Problem details: Copy the lines below, word for word, from the first through the line containing "Besides, it is". Leave the pictures out.

Records drawn from a dataset:
◆ ◆ ◆

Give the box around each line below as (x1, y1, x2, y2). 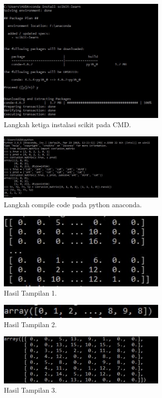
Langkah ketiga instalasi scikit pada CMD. (4, 119, 131, 130)
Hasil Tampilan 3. (4, 385, 57, 395)
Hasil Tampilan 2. (4, 319, 57, 330)
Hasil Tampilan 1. (4, 288, 57, 298)
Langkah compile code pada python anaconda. (4, 199, 142, 209)
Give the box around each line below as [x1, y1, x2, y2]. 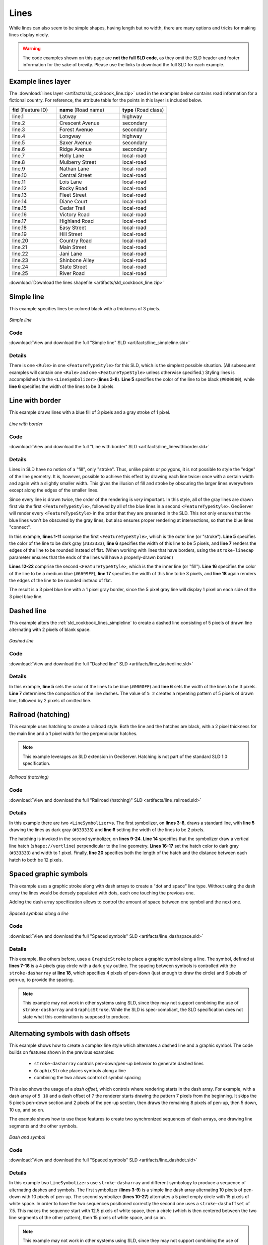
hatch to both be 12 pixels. [9, 857, 63, 863]
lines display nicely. [9, 31, 49, 37]
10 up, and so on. [9, 1107, 45, 1113]
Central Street [59, 172, 92, 179]
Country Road [59, 237, 92, 244]
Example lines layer [9, 77, 71, 86]
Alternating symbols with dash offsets [9, 1029, 130, 1038]
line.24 [12, 263, 28, 270]
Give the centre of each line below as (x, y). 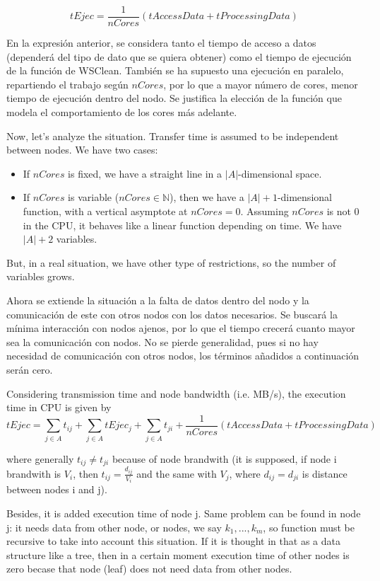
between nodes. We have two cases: (82, 150)
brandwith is (34, 473)
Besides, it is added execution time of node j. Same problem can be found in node (184, 513)
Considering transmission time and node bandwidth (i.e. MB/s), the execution (176, 393)
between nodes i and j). (57, 489)
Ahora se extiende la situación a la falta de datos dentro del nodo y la (158, 300)
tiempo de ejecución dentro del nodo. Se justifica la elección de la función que (174, 98)
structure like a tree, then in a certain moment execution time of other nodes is (178, 554)

◆ ◆ ◆

Solution below:
Give the box around each line below as (x1, y1, x2, y2). 
Langkah ketiga instalasi scikit pada CMD. (4, 119, 131, 130)
Hasil Tampilan 3. (4, 385, 57, 395)
Hasil Tampilan 2. (4, 319, 57, 330)
Hasil Tampilan 1. (4, 288, 57, 298)
Langkah compile code pada python anaconda. (4, 199, 142, 209)
Give the box around each line below as [x1, y1, x2, y2]. 
hatch to both be 12 pixels. [9, 857, 63, 863]
lines display nicely. [9, 31, 49, 37]
10 up, and so on. [9, 1107, 45, 1113]
Central Street [59, 172, 92, 179]
Country Road [59, 237, 92, 244]
Example lines layer [9, 77, 71, 86]
Alternating symbols with dash offsets [9, 1029, 130, 1038]
line.24 [12, 263, 28, 270]
Give the centre of each line below as (x, y). 
between nodes. We have two cases: (82, 150)
brandwith is (34, 473)
Besides, it is added execution time of node j. Same problem can be found in node (184, 513)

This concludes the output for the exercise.